Serial dla mnie świetny, bo wciągnęła mnie po prostu historia i chciałam się dowiedzieć, w jaki sposób Anna oszukała tyle osób. Natomiast lewicowe wątki pod tytułem "nie chcesz mi pożyczyć pieniędzy na budynek, bo JESTEM KOBIETĄ?" albo płacz Rachel spowodowany tym, że nie może zdradzić przyjaciółki w "Ameryce Trumpa" spowodował u mnie straszny cringe. W dodatku zakończenie... Vivien niczym psychopatka przywiązuje się do Anny, bo przecież ta jest KOBIETĄ skrzywdzoną przez ojca = mężczyznę. Mogła sobie nakraść, czemu nie! Przecież na Wall Street faceci kradną xDD Żenujące.
Ale teksty o czarnych jak dla mnie to jest totalne mistrzostwo.

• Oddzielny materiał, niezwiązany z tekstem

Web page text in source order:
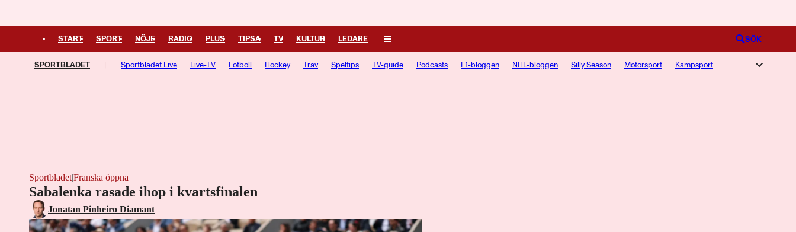
START SPORT NÖJE RADIO PLUS TIPSA TV KULTUR LEDARE SÖK
SPORTBLADET Sportbladet Live Live-TV Fotboll Hockey Trav Speltips TV-guide Podcasts F1-bloggen NHL-bloggen Silly Season Motorsport Kampsport
Sportbladet|Franska öppna
Sabalenka rasade ihop i kvartsfinalen
Jonatan Pinheiro Diamant

"Przywłaszczył sobie pracę czarnego artysty" - dokładnie tak jeden czarny mówi o białym bogaczu, który kupił sobie przed premierą album Lil Wayne'a :D :D :D To mnie zniszczyło normalnie.
No i całe to oczywiście gadanie, że chcą Annę zniszczyć, bo jest kobietą, fakt że orżnęła ich na gruby hajs jest tu nieistotny.